-- MATERIAL FOR THE TASK --
══════════════════════════════

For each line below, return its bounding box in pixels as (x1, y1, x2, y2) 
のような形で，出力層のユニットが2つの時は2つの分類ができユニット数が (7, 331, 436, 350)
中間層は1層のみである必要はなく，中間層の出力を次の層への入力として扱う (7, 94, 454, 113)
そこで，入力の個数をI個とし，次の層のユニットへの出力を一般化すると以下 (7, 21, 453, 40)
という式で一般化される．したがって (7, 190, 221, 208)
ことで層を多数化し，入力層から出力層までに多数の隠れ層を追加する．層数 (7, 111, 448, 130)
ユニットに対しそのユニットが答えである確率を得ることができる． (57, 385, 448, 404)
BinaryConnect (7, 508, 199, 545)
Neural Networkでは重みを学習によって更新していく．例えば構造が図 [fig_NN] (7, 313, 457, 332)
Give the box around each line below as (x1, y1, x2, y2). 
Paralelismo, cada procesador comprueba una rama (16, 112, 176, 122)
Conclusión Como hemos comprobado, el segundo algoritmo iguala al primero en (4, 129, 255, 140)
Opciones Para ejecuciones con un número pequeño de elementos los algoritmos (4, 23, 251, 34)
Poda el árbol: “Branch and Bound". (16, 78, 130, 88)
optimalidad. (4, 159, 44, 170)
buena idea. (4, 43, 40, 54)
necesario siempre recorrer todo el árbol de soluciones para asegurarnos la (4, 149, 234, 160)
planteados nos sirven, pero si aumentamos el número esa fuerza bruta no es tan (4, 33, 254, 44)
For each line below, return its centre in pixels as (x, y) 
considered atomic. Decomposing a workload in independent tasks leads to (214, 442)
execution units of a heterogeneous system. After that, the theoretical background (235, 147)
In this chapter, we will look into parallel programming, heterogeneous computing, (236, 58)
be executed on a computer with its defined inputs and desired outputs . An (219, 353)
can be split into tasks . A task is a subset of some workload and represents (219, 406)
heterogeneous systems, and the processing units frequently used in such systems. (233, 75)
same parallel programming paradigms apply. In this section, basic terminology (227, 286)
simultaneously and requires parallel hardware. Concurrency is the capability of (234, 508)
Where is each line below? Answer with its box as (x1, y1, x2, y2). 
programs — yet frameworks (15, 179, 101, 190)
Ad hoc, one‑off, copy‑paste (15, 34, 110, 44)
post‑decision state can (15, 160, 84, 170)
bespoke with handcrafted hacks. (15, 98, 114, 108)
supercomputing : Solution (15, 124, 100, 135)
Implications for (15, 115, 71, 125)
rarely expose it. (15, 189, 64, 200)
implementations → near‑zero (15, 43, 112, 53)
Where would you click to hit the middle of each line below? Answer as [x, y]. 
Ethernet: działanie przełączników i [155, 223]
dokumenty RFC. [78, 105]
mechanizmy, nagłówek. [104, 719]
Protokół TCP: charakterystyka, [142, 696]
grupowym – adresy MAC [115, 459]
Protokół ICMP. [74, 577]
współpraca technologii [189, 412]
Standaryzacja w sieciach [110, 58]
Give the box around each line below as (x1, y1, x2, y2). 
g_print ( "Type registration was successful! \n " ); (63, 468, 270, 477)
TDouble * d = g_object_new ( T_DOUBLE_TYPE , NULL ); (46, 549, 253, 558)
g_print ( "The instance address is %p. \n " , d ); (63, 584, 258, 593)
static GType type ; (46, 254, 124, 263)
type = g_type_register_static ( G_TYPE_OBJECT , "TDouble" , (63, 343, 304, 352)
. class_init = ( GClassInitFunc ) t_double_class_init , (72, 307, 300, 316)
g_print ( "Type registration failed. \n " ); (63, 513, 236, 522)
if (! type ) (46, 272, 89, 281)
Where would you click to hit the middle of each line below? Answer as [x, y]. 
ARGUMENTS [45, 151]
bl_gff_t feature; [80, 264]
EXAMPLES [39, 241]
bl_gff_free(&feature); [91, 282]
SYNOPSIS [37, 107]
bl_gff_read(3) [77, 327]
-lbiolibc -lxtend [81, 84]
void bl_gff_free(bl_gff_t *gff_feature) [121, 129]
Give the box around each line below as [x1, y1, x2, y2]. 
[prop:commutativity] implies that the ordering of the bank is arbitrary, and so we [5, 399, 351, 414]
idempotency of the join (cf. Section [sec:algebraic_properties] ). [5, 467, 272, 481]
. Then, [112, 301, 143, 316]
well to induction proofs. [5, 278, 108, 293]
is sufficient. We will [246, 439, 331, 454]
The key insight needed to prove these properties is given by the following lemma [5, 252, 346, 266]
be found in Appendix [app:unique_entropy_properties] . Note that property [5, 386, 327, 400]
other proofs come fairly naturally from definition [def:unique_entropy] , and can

══════════════════════════════

Please copy each line of the material that contains the word "heterogeneous".

-- COMPLETED EXERCISE --
execution units of a heterogeneous system. After that, the theoretical background (235, 147)
In this chapter, we will look into parallel programming, heterogeneous computing, (236, 58)
heterogeneous systems, and the processing units frequently used in such systems. (233, 75)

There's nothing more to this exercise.